Up on our feet, out of the hollow and up a final rise. Dark shapes converged on us, bursting out from beneath the trees. We were almost at the brow of the hill. Gunner’s Top was what it had been called; or something very like that. The name didn’t seem appropriate here. Nothing under that flat black sky had a name.

The mists below now lay thicker on the fields than when we’d left them. The buildings of the institute were barely visible; their roofs rose above the murk, as dark and dead as standing stones.

We skittered and skidded down the slope, arms around each other, plowing up clouds of ice crystals at every step. Every movement was jerky, hard to take. We started out across the field. “No good,” I gasped. “I’ve got to rest.”
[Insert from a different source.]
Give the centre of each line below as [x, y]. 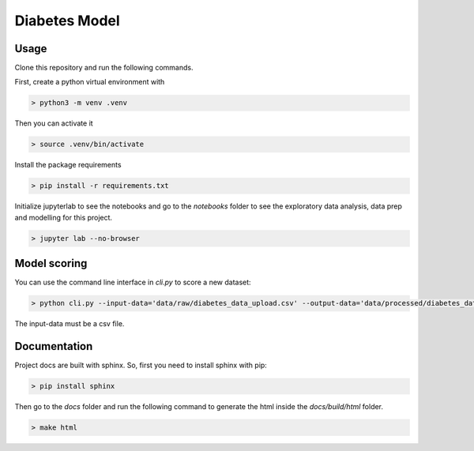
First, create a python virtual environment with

“Me, too.” We stopped, turned stiffly together beneath our hood—just in time to see a tide of figures surging over the hillcrest, pouring down the slope behind us.

“Okay,” Lockwood said. “Maybe a rest’s not such a good idea.”

Onward, in silence, through the mists; and now those mists parted, and we saw a tall bearded man, picking himself up off the ground, turning his head as we passed by. He carried a great sword. Both blade and skin were glimmering with frost.

Stumbling, almost falling, we ran on. The mists closed up again. Behind us we heard footsteps shuffling on hard ground.

“A Viking’s all we need,” I gasped.

“Like moths to a candle,” Lockwood said. “Our warmth, our life—it draws them all. They followed the Shadow just the same. Last push, Lucy! We’re almost there—”

We could see the fence of the institute, open, blank, and empty. Beyond, the doors of the central building hung wide and black.

“I’m never going to make it,” I said.

“Keep going. We’re there. We’ve done so well.”

Through the fence, across the frosted gravel. We reached the double doors. The interior of the hangar was filled with mist. There was ice on the ground here, too. We paused, panting. We were almost worn out. Beneath the smoking spirit-cape, our gloves sparkled with ice. Our breath echoed like it was reverberating off our bones.

“How are we doing?” Lockwood said.

I looked back. “They’re still coming. They’re at the fence now.”

“Better get on with it, then.”

We stumbled through the open doors.

It was the same place—no doubt about that. The soaring roof, the metal walls. Far off through the mists, I saw the stacked crates. But the light was still odd, so that everything was layered, gray and grainy, as if with scales. That mist played tricks with my eyes. Nothing seemed quite straight, neither floor nor ceiling, hatch nor door. It looked as if everything was made of wax, and had been heated so that it swelled and softened, and was just about to melt. But everything was brittle with cold; thin cracks ran across the floor at my feet, and our boots rang out like iron.